Waschen, schneiden, spalten

Hobbypsychologen und Boulevardreporter wissen: Wenn sich eine Frau von ihrem langen Haupthaar trennt, hat es vermutlich eine wichtige Veränderung in ihrem Leben gegeben.

Oder sie hoffte auf eine neue Filmrolle, so wie diese unglückliche Schauspielerin:

Emma Watson (20): Sie wollte sich nach acht abgedrehten „Harry Potter“-Filmen einer neuen Aufgabe widmen und schnitt sich zum Vorsprechen sogar die Haare ab.

Bild.de hat die Formulierung „schnitt sich zum Vorsprechen sogar die Haare ab“ mit einem Link unterlegt, der einen direkt zu einem anderen Bild.de-Artikel vom 6. August bringt.

Damals schrieb Bild.de:

Mit der Frisur erinnert der „Harry Potter“-Star (spielt Zauberschülerin Hermine) ein wenig an 60er-Jahre Stilikone Twiggy. Doch eine Filmrolle ist nicht der Grund für Emmas neuen Look. Sie trennte sich freiwillig von ihrem schönen langen Haar.

„Ich habe das seit vielen Jahren vorgehabt“, schreibt die Britin bei Facebook. „Es fühlt sich unglaublich an. Ich liebe es.“ Es sei „das Befreiendste überhaupt“!

Mit Dank an Mats S.

Nachtrag, 26. August: Bild.de hat den Satz dahingehend geändert, dass sich Emma Watson nicht mehr „zum Vorsprechen“ die Haare abgeschnitten hat, sondern „kurz vor dem Vorsprechen“.
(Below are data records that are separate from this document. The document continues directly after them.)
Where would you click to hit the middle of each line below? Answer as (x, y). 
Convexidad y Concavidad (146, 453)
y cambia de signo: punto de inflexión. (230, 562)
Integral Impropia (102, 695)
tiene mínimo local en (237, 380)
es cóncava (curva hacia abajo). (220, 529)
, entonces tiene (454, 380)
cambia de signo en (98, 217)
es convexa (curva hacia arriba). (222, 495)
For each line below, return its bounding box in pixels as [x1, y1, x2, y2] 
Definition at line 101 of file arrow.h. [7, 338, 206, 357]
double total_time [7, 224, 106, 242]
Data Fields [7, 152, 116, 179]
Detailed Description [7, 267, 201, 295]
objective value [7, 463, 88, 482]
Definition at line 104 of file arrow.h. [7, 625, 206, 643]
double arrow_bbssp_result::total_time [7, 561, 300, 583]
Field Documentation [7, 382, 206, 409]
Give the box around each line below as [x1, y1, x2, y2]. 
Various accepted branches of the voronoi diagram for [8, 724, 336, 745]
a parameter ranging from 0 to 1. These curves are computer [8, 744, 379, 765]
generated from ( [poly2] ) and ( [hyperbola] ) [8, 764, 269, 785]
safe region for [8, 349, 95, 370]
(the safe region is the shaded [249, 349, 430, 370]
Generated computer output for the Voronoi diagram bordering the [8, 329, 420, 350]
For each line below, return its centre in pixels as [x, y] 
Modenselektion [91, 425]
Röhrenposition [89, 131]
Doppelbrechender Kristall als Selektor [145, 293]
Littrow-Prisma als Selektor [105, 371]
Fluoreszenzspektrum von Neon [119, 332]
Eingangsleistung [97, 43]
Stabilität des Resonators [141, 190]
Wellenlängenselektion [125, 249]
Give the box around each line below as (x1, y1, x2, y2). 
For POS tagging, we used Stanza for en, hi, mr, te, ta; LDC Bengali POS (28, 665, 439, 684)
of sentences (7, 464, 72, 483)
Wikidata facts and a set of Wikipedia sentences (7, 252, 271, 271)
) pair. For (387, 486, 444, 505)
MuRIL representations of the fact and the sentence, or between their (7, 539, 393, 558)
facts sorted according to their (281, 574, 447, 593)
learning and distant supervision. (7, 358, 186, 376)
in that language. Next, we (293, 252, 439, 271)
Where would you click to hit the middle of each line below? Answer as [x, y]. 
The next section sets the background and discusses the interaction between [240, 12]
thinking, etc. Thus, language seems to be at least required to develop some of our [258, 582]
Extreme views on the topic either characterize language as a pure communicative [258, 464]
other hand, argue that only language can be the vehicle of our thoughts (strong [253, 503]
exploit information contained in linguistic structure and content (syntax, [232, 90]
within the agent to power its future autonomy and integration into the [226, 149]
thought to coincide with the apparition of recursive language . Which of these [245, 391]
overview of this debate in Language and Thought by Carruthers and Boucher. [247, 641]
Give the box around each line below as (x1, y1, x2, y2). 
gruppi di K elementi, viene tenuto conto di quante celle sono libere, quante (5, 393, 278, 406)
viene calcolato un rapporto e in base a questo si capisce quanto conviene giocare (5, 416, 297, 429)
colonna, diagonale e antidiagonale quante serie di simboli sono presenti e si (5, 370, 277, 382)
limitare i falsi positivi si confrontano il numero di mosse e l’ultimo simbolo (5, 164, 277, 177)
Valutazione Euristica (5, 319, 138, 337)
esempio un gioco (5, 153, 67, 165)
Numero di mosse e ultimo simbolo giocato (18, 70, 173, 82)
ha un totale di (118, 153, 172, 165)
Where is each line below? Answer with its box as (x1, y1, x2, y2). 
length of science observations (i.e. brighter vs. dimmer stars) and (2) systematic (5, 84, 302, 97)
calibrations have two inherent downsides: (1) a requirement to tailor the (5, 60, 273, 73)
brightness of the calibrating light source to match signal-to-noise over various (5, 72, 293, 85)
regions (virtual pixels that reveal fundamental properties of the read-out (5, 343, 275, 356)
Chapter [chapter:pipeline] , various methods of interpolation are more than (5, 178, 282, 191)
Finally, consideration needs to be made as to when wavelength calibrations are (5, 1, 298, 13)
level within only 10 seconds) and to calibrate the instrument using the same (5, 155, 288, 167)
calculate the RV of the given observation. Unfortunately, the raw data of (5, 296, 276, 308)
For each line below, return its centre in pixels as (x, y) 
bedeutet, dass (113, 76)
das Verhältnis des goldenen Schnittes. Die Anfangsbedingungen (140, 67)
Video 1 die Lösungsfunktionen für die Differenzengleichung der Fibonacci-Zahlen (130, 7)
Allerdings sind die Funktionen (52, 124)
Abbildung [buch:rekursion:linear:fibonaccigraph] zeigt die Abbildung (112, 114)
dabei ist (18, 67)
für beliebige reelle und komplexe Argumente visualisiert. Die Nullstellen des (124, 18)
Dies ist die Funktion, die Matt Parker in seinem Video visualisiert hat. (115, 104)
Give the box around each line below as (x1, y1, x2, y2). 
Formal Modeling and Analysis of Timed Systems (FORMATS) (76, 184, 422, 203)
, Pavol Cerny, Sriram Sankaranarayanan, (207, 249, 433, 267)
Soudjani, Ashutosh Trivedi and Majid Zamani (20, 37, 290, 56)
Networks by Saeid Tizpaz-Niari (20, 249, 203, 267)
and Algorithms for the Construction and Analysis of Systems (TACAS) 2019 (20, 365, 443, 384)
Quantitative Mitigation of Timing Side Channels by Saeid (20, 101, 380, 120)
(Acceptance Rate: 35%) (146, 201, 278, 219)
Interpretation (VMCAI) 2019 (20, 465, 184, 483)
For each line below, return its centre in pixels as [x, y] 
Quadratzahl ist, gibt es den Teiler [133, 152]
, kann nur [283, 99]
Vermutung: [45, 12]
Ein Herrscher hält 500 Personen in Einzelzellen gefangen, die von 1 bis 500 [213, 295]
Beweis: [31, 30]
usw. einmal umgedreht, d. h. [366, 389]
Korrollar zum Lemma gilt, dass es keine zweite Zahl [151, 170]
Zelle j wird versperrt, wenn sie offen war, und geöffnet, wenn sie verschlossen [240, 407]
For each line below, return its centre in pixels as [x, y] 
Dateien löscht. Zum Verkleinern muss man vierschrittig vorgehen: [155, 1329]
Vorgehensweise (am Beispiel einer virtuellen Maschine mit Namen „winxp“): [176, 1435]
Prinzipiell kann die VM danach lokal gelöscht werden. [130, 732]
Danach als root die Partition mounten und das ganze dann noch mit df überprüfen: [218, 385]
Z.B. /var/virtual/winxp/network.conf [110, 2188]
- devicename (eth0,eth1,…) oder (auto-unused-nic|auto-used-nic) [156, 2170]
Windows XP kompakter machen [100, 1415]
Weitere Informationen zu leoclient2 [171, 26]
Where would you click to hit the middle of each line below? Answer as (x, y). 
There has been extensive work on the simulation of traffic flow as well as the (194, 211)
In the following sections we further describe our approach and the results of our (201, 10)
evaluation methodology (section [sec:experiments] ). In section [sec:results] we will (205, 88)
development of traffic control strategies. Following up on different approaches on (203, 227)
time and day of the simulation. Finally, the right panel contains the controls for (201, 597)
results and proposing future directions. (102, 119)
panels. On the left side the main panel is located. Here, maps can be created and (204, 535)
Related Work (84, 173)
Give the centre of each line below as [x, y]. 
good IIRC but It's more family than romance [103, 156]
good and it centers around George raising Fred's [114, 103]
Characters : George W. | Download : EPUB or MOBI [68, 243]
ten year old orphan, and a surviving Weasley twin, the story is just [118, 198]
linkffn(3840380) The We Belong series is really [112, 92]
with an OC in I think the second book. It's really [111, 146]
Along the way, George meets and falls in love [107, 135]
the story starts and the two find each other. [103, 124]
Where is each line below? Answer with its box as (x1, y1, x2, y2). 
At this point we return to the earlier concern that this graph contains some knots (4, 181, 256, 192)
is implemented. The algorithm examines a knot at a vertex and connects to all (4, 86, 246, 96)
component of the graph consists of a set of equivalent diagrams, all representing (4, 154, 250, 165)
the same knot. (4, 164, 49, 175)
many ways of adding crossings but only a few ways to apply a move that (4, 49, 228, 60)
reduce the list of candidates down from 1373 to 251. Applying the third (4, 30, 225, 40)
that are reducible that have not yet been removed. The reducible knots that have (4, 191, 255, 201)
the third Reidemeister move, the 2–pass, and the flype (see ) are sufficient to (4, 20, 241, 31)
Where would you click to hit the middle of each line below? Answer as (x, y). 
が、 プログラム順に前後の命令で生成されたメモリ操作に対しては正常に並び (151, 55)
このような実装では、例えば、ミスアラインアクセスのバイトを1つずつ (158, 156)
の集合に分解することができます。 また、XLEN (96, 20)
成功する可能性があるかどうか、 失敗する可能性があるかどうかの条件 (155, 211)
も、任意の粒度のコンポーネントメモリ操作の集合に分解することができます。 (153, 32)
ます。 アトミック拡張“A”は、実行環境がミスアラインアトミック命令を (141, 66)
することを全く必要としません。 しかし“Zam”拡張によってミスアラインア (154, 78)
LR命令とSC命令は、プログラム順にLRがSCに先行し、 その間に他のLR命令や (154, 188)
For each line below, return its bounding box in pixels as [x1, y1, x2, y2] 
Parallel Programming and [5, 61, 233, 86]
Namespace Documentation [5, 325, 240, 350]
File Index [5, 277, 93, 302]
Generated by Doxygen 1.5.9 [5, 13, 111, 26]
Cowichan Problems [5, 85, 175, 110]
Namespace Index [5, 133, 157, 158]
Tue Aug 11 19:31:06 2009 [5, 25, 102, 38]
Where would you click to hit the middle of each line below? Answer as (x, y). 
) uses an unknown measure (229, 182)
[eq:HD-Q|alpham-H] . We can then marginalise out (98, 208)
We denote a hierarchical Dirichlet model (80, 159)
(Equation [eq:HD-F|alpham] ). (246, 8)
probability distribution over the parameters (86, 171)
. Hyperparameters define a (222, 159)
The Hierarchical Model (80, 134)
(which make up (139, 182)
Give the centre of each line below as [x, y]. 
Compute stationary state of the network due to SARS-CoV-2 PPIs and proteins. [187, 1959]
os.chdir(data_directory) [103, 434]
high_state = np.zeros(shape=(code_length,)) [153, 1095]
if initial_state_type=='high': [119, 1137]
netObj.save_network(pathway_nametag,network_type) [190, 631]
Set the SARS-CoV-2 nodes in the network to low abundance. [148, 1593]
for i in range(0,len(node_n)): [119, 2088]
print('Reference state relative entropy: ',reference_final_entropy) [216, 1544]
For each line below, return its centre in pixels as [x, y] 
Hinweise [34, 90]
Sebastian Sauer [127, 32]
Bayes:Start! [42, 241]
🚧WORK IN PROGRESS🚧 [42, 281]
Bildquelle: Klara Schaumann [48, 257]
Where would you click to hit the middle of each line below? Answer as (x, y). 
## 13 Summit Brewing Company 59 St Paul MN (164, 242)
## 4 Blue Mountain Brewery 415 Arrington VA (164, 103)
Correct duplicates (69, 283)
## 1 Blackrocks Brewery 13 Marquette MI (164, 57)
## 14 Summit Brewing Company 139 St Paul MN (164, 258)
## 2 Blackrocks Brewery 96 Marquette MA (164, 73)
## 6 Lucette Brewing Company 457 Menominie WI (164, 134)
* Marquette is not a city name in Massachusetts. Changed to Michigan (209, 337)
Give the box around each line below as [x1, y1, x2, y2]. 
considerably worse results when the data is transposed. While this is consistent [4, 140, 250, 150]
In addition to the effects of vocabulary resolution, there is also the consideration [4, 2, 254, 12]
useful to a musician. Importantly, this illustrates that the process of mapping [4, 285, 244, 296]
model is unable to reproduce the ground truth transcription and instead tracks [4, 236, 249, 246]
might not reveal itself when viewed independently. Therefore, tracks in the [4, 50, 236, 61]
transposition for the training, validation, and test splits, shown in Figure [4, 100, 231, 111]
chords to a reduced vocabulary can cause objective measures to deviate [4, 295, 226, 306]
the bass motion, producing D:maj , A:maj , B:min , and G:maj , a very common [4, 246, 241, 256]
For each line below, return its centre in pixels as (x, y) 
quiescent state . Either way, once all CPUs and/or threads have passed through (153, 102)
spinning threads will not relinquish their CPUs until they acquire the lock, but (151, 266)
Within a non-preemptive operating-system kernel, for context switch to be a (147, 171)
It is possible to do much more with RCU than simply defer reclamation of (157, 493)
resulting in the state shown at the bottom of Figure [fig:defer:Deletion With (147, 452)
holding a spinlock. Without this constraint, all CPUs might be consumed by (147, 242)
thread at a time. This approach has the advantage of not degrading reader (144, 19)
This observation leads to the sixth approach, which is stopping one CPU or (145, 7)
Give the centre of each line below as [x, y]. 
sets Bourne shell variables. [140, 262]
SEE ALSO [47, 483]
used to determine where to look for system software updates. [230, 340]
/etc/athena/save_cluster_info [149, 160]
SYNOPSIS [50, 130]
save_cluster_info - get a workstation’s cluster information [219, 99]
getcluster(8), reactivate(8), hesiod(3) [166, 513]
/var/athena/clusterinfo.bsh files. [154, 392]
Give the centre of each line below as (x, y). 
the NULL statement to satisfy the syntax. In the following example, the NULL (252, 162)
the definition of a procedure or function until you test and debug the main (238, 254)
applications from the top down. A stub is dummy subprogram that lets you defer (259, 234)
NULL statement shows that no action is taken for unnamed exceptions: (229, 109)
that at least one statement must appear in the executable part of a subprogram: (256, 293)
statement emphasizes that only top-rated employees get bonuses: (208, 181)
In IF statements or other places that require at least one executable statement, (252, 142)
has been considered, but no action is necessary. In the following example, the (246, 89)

Blöd nur, dass der erste Satz des Artikels immer noch lautet:

Scarlett Johansson wollte sie, Emma Watson ließ sich dafür die Haare abschneiden – die Rolle der düsteren Computer-Hackerin Lisbeth Salander in der Hollywood-Version der Stieg Larssons „Millenium“-Trilogie.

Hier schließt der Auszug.